DATA FOR THE TASK below:
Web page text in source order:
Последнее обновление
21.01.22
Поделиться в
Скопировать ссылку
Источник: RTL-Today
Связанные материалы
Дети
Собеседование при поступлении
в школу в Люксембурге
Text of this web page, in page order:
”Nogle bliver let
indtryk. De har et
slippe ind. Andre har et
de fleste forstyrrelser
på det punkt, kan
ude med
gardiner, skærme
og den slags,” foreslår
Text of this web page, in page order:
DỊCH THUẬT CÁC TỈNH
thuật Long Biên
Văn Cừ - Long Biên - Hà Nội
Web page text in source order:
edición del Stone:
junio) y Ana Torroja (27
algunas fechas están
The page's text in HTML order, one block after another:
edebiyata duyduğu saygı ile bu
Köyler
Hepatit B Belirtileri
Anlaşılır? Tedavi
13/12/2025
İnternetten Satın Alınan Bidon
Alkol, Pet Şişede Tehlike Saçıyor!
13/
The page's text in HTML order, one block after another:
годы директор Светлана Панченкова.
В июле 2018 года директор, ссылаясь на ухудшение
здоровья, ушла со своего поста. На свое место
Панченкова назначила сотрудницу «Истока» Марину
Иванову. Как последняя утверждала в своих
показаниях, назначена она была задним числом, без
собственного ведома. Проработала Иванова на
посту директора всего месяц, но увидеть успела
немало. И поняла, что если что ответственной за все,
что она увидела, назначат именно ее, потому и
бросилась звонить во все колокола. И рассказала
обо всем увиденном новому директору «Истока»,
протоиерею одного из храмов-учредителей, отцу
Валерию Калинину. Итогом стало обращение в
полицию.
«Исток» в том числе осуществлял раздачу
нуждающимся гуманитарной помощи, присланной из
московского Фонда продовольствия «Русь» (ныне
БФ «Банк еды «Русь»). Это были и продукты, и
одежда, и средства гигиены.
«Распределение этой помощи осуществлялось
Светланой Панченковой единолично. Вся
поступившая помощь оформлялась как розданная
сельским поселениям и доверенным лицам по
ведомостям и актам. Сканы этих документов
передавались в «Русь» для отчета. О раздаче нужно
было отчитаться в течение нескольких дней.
End of DATA FOR THE TASK.
• [TASK DETAILS]: The reply should hold only the lines from the first line of the listing above through the line with "Светланой Панченковой единолично. Вся", each copied exactly.

• [FINISHED EXERCISE]:
Web page text in source order:
Последнее обновление
21.01.22
Поделиться в
Скопировать ссылку
Источник: RTL-Today
Связанные материалы
Дети
Собеседование при поступлении
в школу в Люксембурге
Text of this web page, in page order:
”Nogle bliver let
indtryk. De har et
slippe ind. Andre har et
de fleste forstyrrelser
på det punkt, kan
ude med
gardiner, skærme
og den slags,” foreslår
Text of this web page, in page order:
DỊCH THUẬT CÁC TỈNH
thuật Long Biên
Văn Cừ - Long Biên - Hà Nội
Web page text in source order:
edición del Stone:
junio) y Ana Torroja (27
algunas fechas están
The page's text in HTML order, one block after another:
edebiyata duyduğu saygı ile bu
Köyler
Hepatit B Belirtileri
Anlaşılır? Tedavi
13/12/2025
İnternetten Satın Alınan Bidon
Alkol, Pet Şişede Tehlike Saçıyor!
13/
The page's text in HTML order, one block after another:
годы директор Светлана Панченкова.
В июле 2018 года директор, ссылаясь на ухудшение
здоровья, ушла со своего поста. На свое место
Панченкова назначила сотрудницу «Истока» Марину
Иванову. Как последняя утверждала в своих
показаниях, назначена она была задним числом, без
собственного ведома. Проработала Иванова на
посту директора всего месяц, но увидеть успела
немало. И поняла, что если что ответственной за все,
что она увидела, назначат именно ее, потому и
бросилась звонить во все колокола. И рассказала
обо всем увиденном новому директору «Истока»,
протоиерею одного из храмов-учредителей, отцу
Валерию Калинину. Итогом стало обращение в
полицию.
«Исток» в том числе осуществлял раздачу
нуждающимся гуманитарной помощи, присланной из
московского Фонда продовольствия «Русь» (ныне
БФ «Банк еды «Русь»). Это были и продукты, и
одежда, и средства гигиены.
«Распределение этой помощи осуществлялось
Светланой Панченковой единолично. Вся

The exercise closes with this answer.